■ Work task ■
After locating the line with "Data-Driven Decisions Leading" in the data that follows, return it and every later line exactly, up to and including the line with "technological upgrades. It".

■ Records excerpted from a collection ■
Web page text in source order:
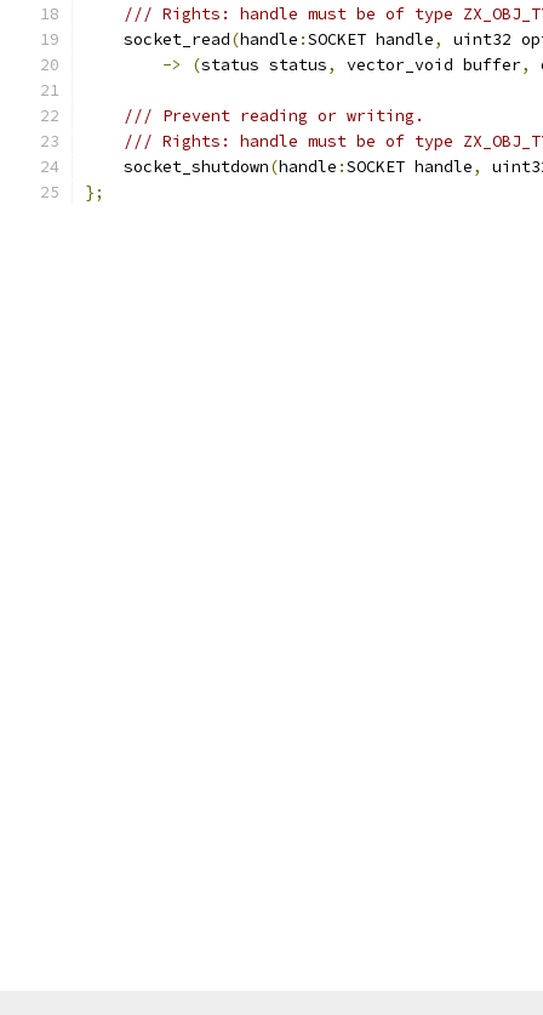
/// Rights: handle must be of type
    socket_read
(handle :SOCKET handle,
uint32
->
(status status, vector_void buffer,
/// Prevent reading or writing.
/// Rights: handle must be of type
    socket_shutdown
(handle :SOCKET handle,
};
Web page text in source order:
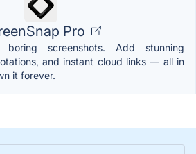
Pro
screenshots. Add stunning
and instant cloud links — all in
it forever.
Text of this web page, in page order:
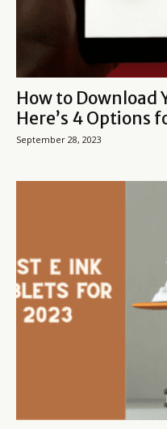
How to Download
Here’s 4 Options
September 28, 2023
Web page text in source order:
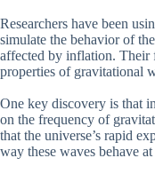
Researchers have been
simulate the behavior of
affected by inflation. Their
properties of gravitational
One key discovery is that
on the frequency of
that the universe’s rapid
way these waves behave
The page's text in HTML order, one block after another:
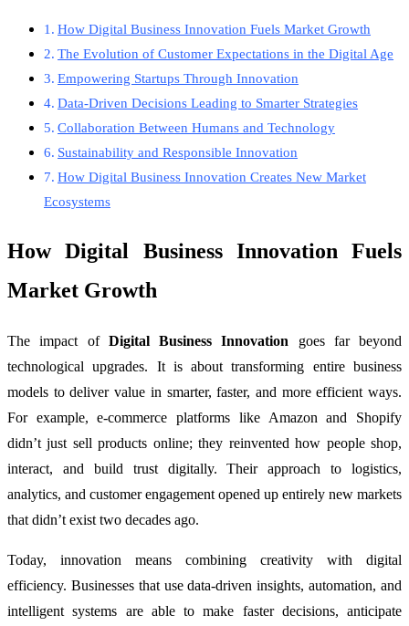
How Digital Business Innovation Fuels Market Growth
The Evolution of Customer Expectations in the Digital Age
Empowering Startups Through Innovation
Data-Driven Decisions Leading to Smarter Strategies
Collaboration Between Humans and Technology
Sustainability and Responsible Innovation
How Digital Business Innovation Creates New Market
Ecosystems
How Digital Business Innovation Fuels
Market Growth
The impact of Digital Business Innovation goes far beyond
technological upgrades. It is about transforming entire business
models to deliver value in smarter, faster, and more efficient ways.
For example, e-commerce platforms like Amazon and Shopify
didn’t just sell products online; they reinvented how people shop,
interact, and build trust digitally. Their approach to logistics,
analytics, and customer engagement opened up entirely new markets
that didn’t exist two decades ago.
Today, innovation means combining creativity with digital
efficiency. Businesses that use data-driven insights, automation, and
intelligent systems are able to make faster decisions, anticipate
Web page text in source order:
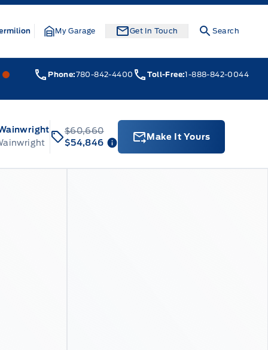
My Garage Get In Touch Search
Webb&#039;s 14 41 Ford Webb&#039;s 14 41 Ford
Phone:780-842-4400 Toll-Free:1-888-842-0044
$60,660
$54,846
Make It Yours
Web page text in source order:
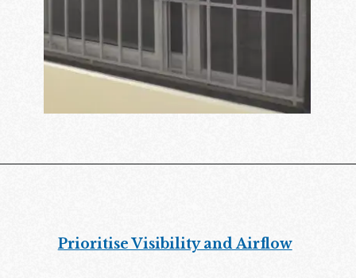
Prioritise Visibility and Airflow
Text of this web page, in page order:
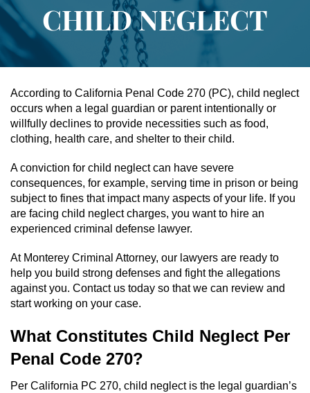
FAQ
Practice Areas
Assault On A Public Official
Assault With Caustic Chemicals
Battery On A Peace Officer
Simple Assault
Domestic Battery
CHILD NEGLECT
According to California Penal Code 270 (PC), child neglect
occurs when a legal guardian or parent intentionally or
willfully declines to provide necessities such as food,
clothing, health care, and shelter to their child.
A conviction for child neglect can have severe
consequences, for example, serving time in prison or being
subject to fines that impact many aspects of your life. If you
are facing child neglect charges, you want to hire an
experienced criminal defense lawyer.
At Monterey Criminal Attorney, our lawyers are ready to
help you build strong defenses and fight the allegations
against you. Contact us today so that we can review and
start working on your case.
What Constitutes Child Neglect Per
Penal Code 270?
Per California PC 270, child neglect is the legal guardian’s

■ Task result ■
Data-Driven Decisions Leading to Smarter Strategies
Collaboration Between Humans and Technology
Sustainability and Responsible Innovation
How Digital Business Innovation Creates New Market
Ecosystems
How Digital Business Innovation Fuels
Market Growth
The impact of Digital Business Innovation goes far beyond
technological upgrades. It is about transforming entire business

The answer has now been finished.